> BRIEF: In the entries below, begin at the line that has "Dostępne kolory: różowy", stop after the line that has "REDES SOCIALES", and output those lines exactly with no pictures.

Source records

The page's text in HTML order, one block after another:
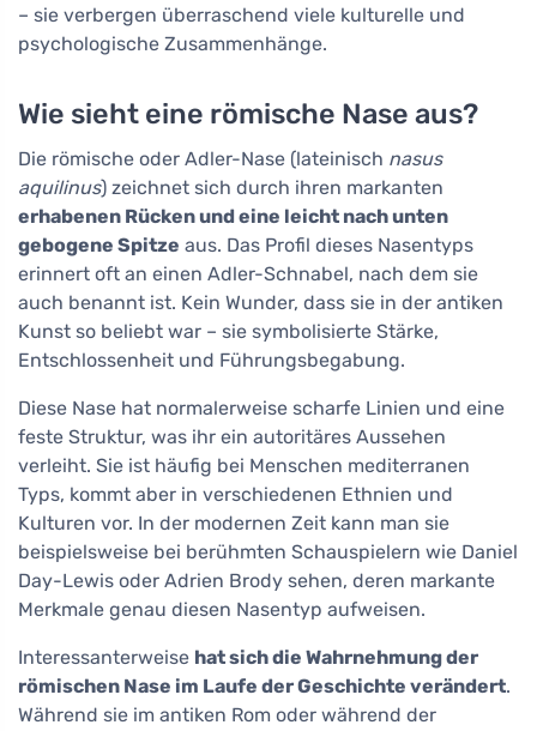
– sie verbergen überraschend viele kulturelle und
psychologische Zusammenhänge.
Wie sieht eine römische Nase aus?
Die römische oder Adler-Nase (lateinisch nasus
aquilinus) zeichnet sich durch ihren markanten
erhabenen Rücken und eine leicht nach unten
gebogene Spitze aus. Das Profil dieses Nasentyps
erinnert oft an einen Adler-Schnabel, nach dem sie
auch benannt ist. Kein Wunder, dass sie in der antiken
Kunst so beliebt war – sie symbolisierte Stärke,
Entschlossenheit und Führungsbegabung.
Diese Nase hat normalerweise scharfe Linien und eine
feste Struktur, was ihr ein autoritäres Aussehen
verleiht. Sie ist häufig bei Menschen mediterranen
Typs, kommt aber in verschiedenen Ethnien und
Kulturen vor. In der modernen Zeit kann man sie
beispielsweise bei berühmten Schauspielern wie Daniel
Day-Lewis oder Adrien Brody sehen, deren markante
Merkmale genau diesen Nasentyp aufweisen.
Interessanterweise hat sich die Wahrnehmung der
römischen Nase im Laufe der Geschichte verändert.
Während sie im antiken Rom oder während der
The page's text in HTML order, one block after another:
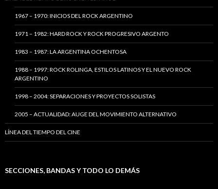
1967 – 1970: INICIOS DEL ROCK ARGENTINO
1971 – 1982: HARD ROCK Y ROCK PROGRESIVO ARGENTO
1983 – 1987: LA ARGENTINA OCHENTOSA
1988 – 1997: ROCK ROLINGA, ESTILOS LATINOS Y EL NUEVO ROCK
ARGENTINO
1998 – 2004: SEPARACIONES Y PROYECTOS SOLISTAS
2005 – ACTUALIDAD: AUGE DEL MOVIMIENTO ALTERNATIVO
LÍNEA DEL TIEMPO DEL CINE
SECCIONES, BANDAS Y TODO LO DEMÁS
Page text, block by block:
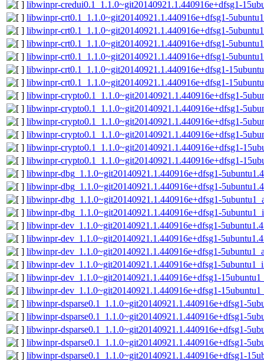
libwinpr-credui0.1_1.1.0~git20140921.1.440916e+dfsg1-
libwinpr-crt0.1_1.1.0~git20140921.1.440916e+dfsg1-
libwinpr-crt0.1_1.1.0~git20140921.1.440916e+dfsg1-
libwinpr-crt0.1_1.1.0~git20140921.1.440916e+dfsg1-
libwinpr-crt0.1_1.1.0~git20140921.1.440916e+dfsg1-
libwinpr-crt0.1_1.1.0~git20140921.1.440916e+dfsg1-
libwinpr-crt0.1_1.1.0~git20140921.1.440916e+dfsg1-
libwinpr-crypto0.1_1.1.0~git20140921.1.440916e+dfsg1-
libwinpr-crypto0.1_1.1.0~git20140921.1.440916e+dfsg1-
libwinpr-crypto0.1_1.1.0~git20140921.1.440916e+dfsg1-
libwinpr-crypto0.1_1.1.0~git20140921.1.440916e+dfsg1-
libwinpr-crypto0.1_1.1.0~git20140921.1.440916e+dfsg1-
libwinpr-crypto0.1_1.1.0~git20140921.1.440916e+dfsg1-
libwinpr-dbg_1.1.0~git20140921.1.440916e+dfsg1-
libwinpr-dbg_1.1.0~git20140921.1.440916e+dfsg1-
libwinpr-dbg_1.1.0~git20140921.1.440916e+dfsg1-
libwinpr-dbg_1.1.0~git20140921.1.440916e+dfsg1-
libwinpr-dev_1.1.0~git20140921.1.440916e+dfsg1-
libwinpr-dev_1.1.0~git20140921.1.440916e+dfsg1-
libwinpr-dev_1.1.0~git20140921.1.440916e+dfsg1-
libwinpr-dev_1.1.0~git20140921.1.440916e+dfsg1-
libwinpr-dev_1.1.0~git20140921.1.440916e+dfsg1-
libwinpr-dev_1.1.0~git20140921.1.440916e+dfsg1-
libwinpr-dsparse0.1_1.1.0~git20140921.1.440916e+dfsg1-
libwinpr-dsparse0.1_1.1.0~git20140921.1.440916e+dfsg1-
libwinpr-dsparse0.1_1.1.0~git20140921.1.440916e+dfsg1-
libwinpr-dsparse0.1_1.1.0~git20140921.1.440916e+dfsg1-
libwinpr-dsparse0.1_1.1.0~git20140921.1.440916e+dfsg1-
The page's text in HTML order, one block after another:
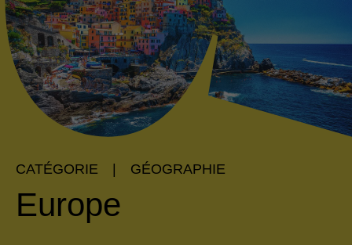
CATÉGORIE GÉOGRAPHIE
Europe
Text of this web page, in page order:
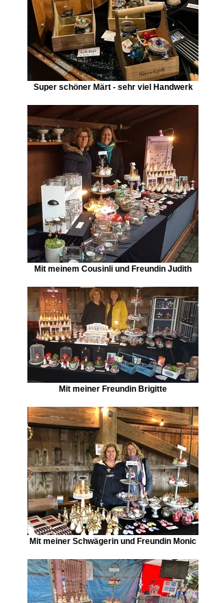
Super schöner Märt - sehr viel Handwerk
Mit meinem Cousinli und Freundin Judith
Mit meiner Freundin Brigitte
Mit meiner Schwägerin und Freundin Monic
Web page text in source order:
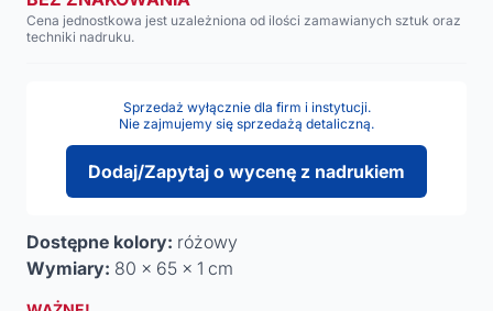
Cena jednostkowa jest uzależniona od ilości zamawianych sztuk oraz
techniki nadruku.
Sprzedaż wyłącznie dla firm i instytucji.
Nie zajmujemy się sprzedażą detaliczną.
Dodaj/Zapytaj o wycenę z nadrukiem
Dostępne kolory: różowy
Wymiary: 80 x 65 x 1 cm
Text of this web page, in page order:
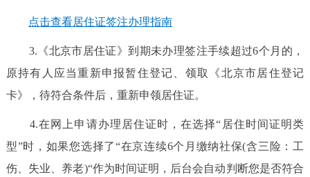
点击查看居住证签注办理指南
3.《北京市居住证》到期未办理签注手续超过6个月的，
原持有人应当重新申报暂住登记、领取《北京市居住登记
卡》，待符合条件后，重新申领居住证。
4.在网上申请办理居住证时，在选择“居住时间证明类
型”时，如果您选择了“在京连续6个月缴纳社保(含三险：工
伤、失业、养老)“作为时间证明，后台会自动判断您是否符合
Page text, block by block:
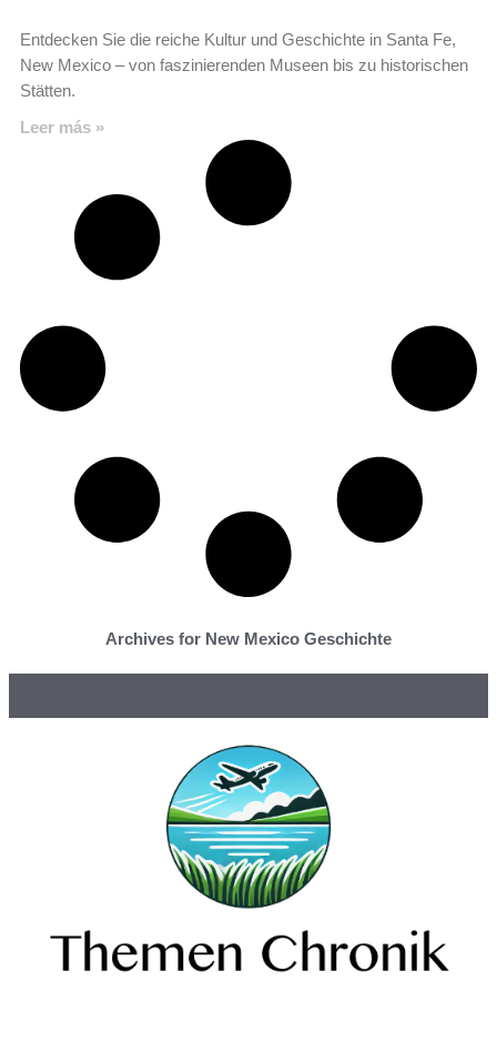
Entdecken Sie die reiche Kultur und Geschichte in Santa Fe,
New Mexico – von faszinierenden Museen bis zu historischen
Stätten.
Leer más »
Archives for New Mexico Geschichte
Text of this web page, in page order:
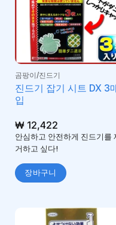
곰팡이/진드기
진드기 잡기 시트 DX 3
입
₩12,422
안심하고 안전하게 진드기를
거하고 싶다!
장바구니
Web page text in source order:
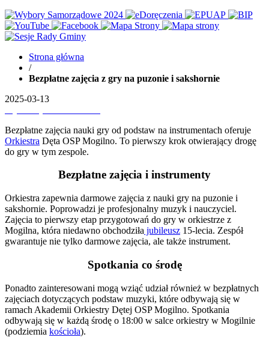
Strona główna
/
Bezpłatne zajęcia z gry na puzonie i sakshornie
2025-03-13
Bezpłatne zajęcia nauki gry od podstaw na instrumentach oferuje
Orkiestra Dęta OSP Mogilno. To pierwszy krok otwierający drogę
do gry w tym zespole.
Bezpłatne zajęcia i instrumenty
Orkiestra zapewnia darmowe zajęcia z nauki gry na puzonie i
sakshornie. Poprowadzi je profesjonalny muzyk i nauczyciel.
Zajęcia to pierwszy etap przygotowań do gry w orkiestrze z
Mogilna, która niedawno obchodziła jubileusz 15-lecia. Zespół
gwarantuje nie tylko darmowe zajęcia, ale także instrument.
Spotkania co środę
Ponadto zainteresowani mogą wziąć udział również w bezpłatnych
zajęciach dotyczących podstaw muzyki, które odbywają się w
ramach Akademii Orkiestry Dętej OSP Mogilno. Spotkania
odbywają się w każdą środę o 18:00 w salce orkiestry w Mogilnie
(podziemia kościoła).
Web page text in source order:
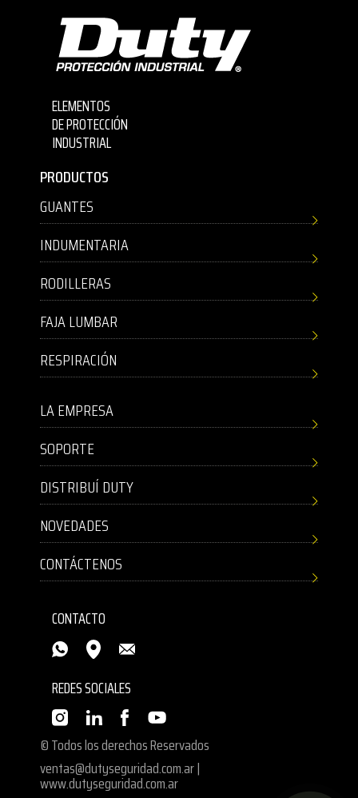
ELEMENTOS
DE PROTECCIÓN
INDUSTRIAL
PRODUCTOS
GUANTES
INDUMENTARIA
RODILLERAS
FAJA LUMBAR
RESPIRACIÓN
LA EMPRESA
SOPORTE
DISTRIBUÍ DUTY
NOVEDADES
CONTÁCTENOS
CONTACTO
REDES SOCIALES
© Todos los derechos Reservados
ventas@dutyseguridad.com.ar|
www.dutyseguridad.com.ar
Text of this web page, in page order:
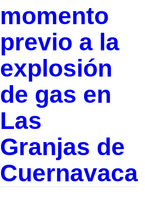
momento
previo a la
explosión
de gas en
Las
Granjas de
Cuernavaca
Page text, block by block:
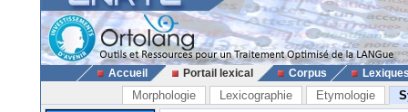
Accueil Portail lexical Corpus
Morphologie Lexicographie Etymologie
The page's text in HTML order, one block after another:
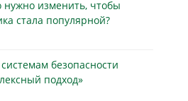
изменить, чтобы
стала популярной?
безопасности
подход»
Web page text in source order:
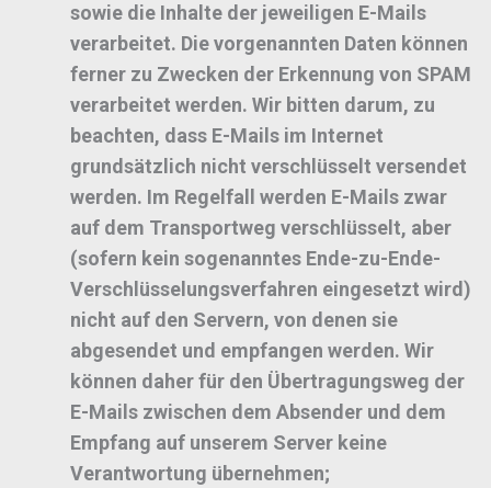
sowie die Inhalte der jeweiligen E-Mails
verarbeitet. Die vorgenannten Daten können
ferner zu Zwecken der Erkennung von SPAM
verarbeitet werden. Wir bitten darum, zu
beachten, dass E-Mails im Internet
grundsätzlich nicht verschlüsselt versendet
werden. Im Regelfall werden E-Mails zwar
auf dem Transportweg verschlüsselt, aber
(sofern kein sogenanntes Ende-zu-Ende-
Verschlüsselungsverfahren eingesetzt wird)
nicht auf den Servern, von denen sie
abgesendet und empfangen werden. Wir
können daher für den Übertragungsweg der
E-Mails zwischen dem Absender und dem
Empfang auf unserem Server keine
Verantwortung übernehmen;
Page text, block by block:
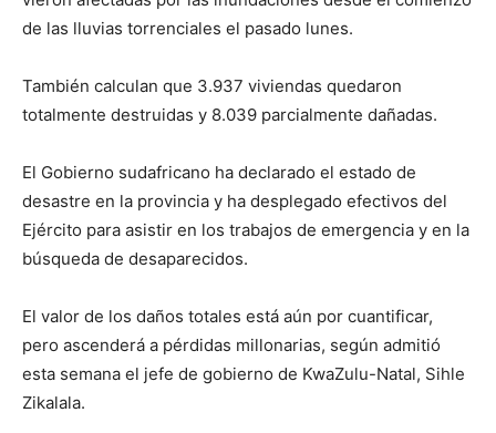
de las lluvias torrenciales el pasado lunes.
También calculan que 3.937 viviendas quedaron
totalmente destruidas y 8.039 parcialmente dañadas.
El Gobierno sudafricano ha declarado el estado de
desastre en la provincia y ha desplegado efectivos del
Ejército para asistir en los trabajos de emergencia y en la
búsqueda de desaparecidos.
El valor de los daños totales está aún por cuantificar,
pero ascenderá a pérdidas millonarias, según admitió
esta semana el jefe de gobierno de KwaZulu-Natal, Sihle
Zikalala.
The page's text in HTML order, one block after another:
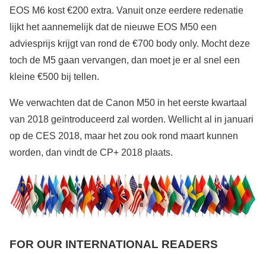
EOS M6 kost €200 extra. Vanuit onze eerdere redenatie
lijkt het aannemelijk dat de nieuwe EOS M50 een
adviesprijs krijgt van rond de €700 body only. Mocht deze
toch de M5 gaan vervangen, dan moet je er al snel een
kleine €500 bij tellen.
We verwachten dat de Canon M50 in het eerste kwartaal
van 2018 geïntroduceerd zal worden. Wellicht al in januari
op de CES 2018, maar het zou ook rond maart kunnen
worden, dan vindt de CP+ 2018 plaats.
FOR OUR INTERNATIONAL READERS
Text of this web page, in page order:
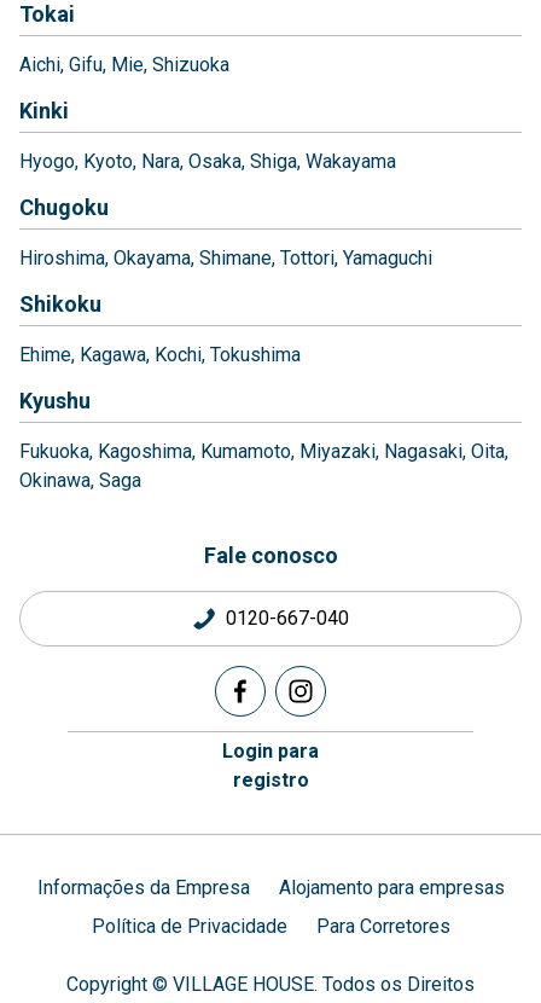
Tokai
Aichi Gifu Mie Shizuoka
Kinki
Hyogo Kyoto Nara Osaka Shiga Wakayama
Chugoku
Hiroshima Okayama Shimane Tottori Yamaguchi
Shikoku
Ehime Kagawa Kochi Tokushima
Kyushu
Fukuoka Kagoshima Kumamoto Miyazaki Nagasaki Oita
Okinawa Saga
Fale conosco
0120-667-040
Login para
registro
Informações da Empresa
Alojamento para empresas
Política de Privacidade
Para Corretores
Copyright © VILLAGE HOUSE. Todos os Direitos
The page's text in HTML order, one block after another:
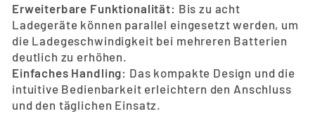
Erweiterbare Funktionalität: Bis zu acht
Ladegeräte können parallel eingesetzt werden, um
die Ladegeschwindigkeit bei mehreren Batterien
deutlich zu erhöhen.
Einfaches Handling: Das kompakte Design und die
intuitive Bedienbarkeit erleichtern den Anschluss
und den täglichen Einsatz.
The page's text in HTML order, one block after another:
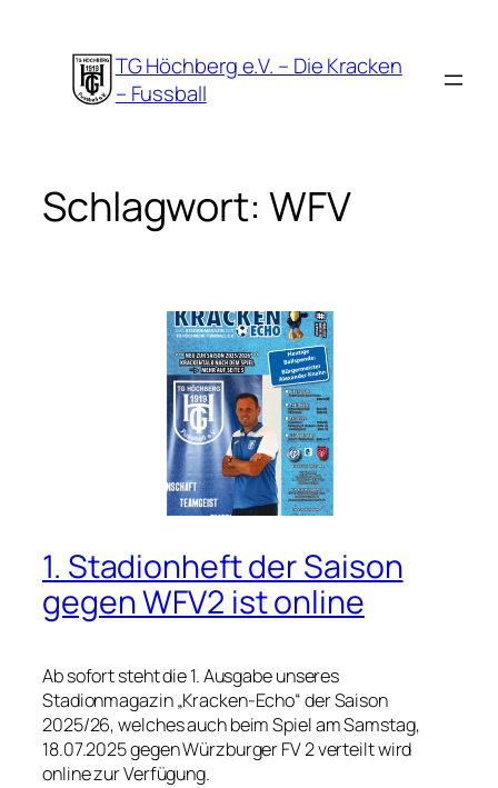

> SOLUTION TO THE EXERCISE:
Dostępne kolory: różowy
Wymiary: 80 x 65 x 1 cm
Text of this web page, in page order:
点击查看居住证签注办理指南
3.《北京市居住证》到期未办理签注手续超过6个月的，
原持有人应当重新申报暂住登记、领取《北京市居住登记
卡》，待符合条件后，重新申领居住证。
4.在网上申请办理居住证时，在选择“居住时间证明类
型”时，如果您选择了“在京连续6个月缴纳社保(含三险：工
伤、失业、养老)“作为时间证明，后台会自动判断您是否符合
Page text, block by block:
Entdecken Sie die reiche Kultur und Geschichte in Santa Fe,
New Mexico – von faszinierenden Museen bis zu historischen
Stätten.
Leer más »
Archives for New Mexico Geschichte
Text of this web page, in page order:
곰팡이/진드기
진드기 잡기 시트 DX 3
입
₩12,422
안심하고 안전하게 진드기를
거하고 싶다!
장바구니
Web page text in source order:
Strona główna
/
Bezpłatne zajęcia z gry na puzonie i sakshornie
2025-03-13
Bezpłatne zajęcia nauki gry od podstaw na instrumentach oferuje
Orkiestra Dęta OSP Mogilno. To pierwszy krok otwierający drogę
do gry w tym zespole.
Bezpłatne zajęcia i instrumenty
Orkiestra zapewnia darmowe zajęcia z nauki gry na puzonie i
sakshornie. Poprowadzi je profesjonalny muzyk i nauczyciel.
Zajęcia to pierwszy etap przygotowań do gry w orkiestrze z
Mogilna, która niedawno obchodziła jubileusz 15-lecia. Zespół
gwarantuje nie tylko darmowe zajęcia, ale także instrument.
Spotkania co środę
Ponadto zainteresowani mogą wziąć udział również w bezpłatnych
zajęciach dotyczących podstaw muzyki, które odbywają się w
ramach Akademii Orkiestry Dętej OSP Mogilno. Spotkania
odbywają się w każdą środę o 18:00 w salce orkiestry w Mogilnie
(podziemia kościoła).
Web page text in source order:
ELEMENTOS
DE PROTECCIÓN
INDUSTRIAL
PRODUCTOS
GUANTES
INDUMENTARIA
RODILLERAS
FAJA LUMBAR
RESPIRACIÓN
LA EMPRESA
SOPORTE
DISTRIBUÍ DUTY
NOVEDADES
CONTÁCTENOS
CONTACTO
REDES SOCIALES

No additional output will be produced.